Problem to solve:
Which lines below contain the word "sobre"? Copy each one.

Items from a data source
::::

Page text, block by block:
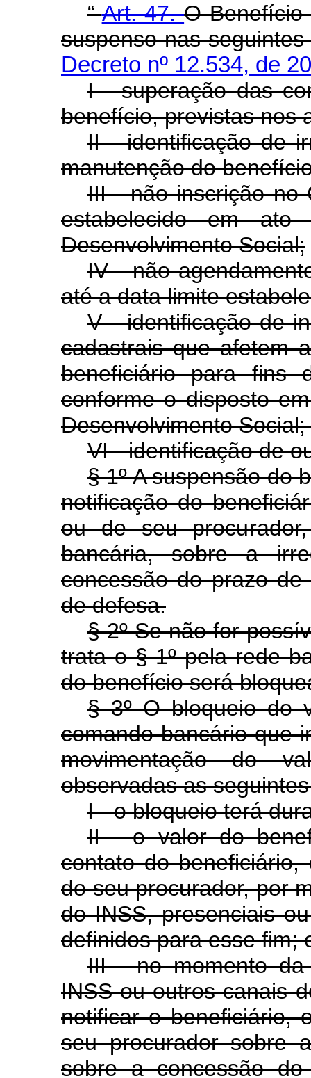
“Art. 47.O Benefício
suspenso nas seguintes
Decreto nº 12.534, de
I - superação das
benefício, previstas nos
II - identificação de
manutenção do
III - não inscrição no
estabelecido em
Desenvolvimento Social;
IV - não
até a data limite
V - identificação de
cadastrais que afetem
beneficiário para fins
conforme o disposto
Desenvolvimento Social;
VI - identificação de
§ 1º A suspensão do
notificação do
ou de seu
bancária, sobre a
concessão do prazo
de defesa.
§ 2º Se não for
trata o § 1º pela rede
do benefício será
§ 3º O bloqueio do
comando bancário que
movimentação do
observadas as
I - o bloqueio terá
II - o valor do
contato do
do seu procurador, por
do INSS, presenciais
definidos para esse fim;
III - no momento da
INSS ou outros canais
notificar o beneficiário,
seu procurador sobre
sobre a concessão
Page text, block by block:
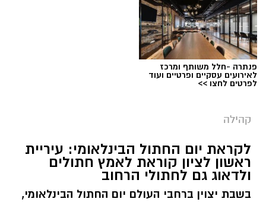
פנתרה -חלל משותף ומרכז
לאירועים עסקיים ופרטיים ועוד
לפרטים לחצו >>
קהילה
לקראת יום החתול הבינלאומי: עיריית
ראשון לציון קוראת לאמץ חתולים
ולדאוג גם לחתולי הרחוב
בשבת יצוין ברחבי העולם יום החתול הבינלאומי,
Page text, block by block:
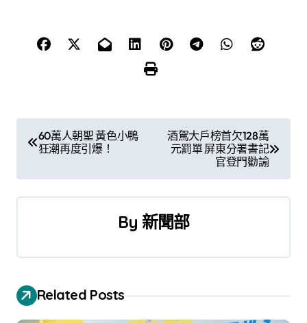
文
導
60萬人朝聖 黃色小鴨
狂潮再度引爆！
酒駕大戶榜首欠128萬
元罰單 屏東分署書記
官登門勸諭
By 新聞部
Related Posts
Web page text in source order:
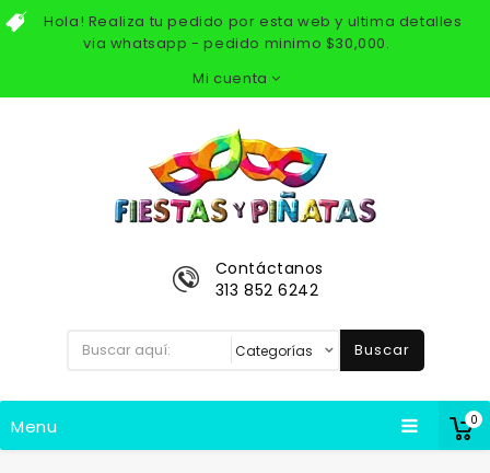
Hola! Realiza tu pedido por esta web y ultima detalles
via whatsapp - pedido minimo $30,000.
Mi cuenta
0
Contáctanos
313 852 6242
Buscar
Menu
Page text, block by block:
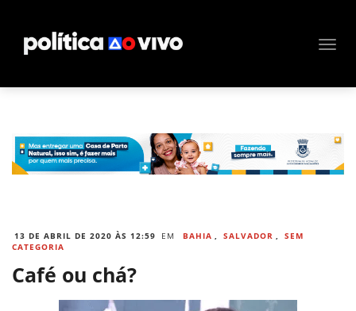
13 DE ABRIL DE 2020 ÀS 12:59 EM BAHIA , SALVADOR ,
SEM
CATEGORIA
Café ou chá?
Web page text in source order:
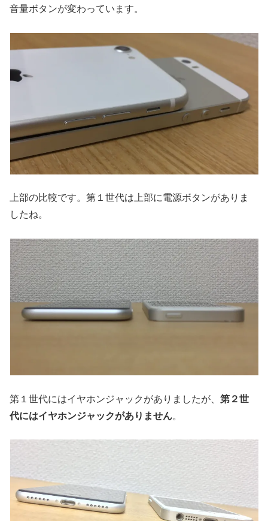
音量ボタンが変わっています。
上部の比較です。第１世代は上部に電源ボタンがありま
したね。
第１世代にはイヤホンジャックがありましたが、第２世
代にはイヤホンジャックがありません

::::

Written reply:
bancária, sobre a
seu procurador sobre
sobre a concessão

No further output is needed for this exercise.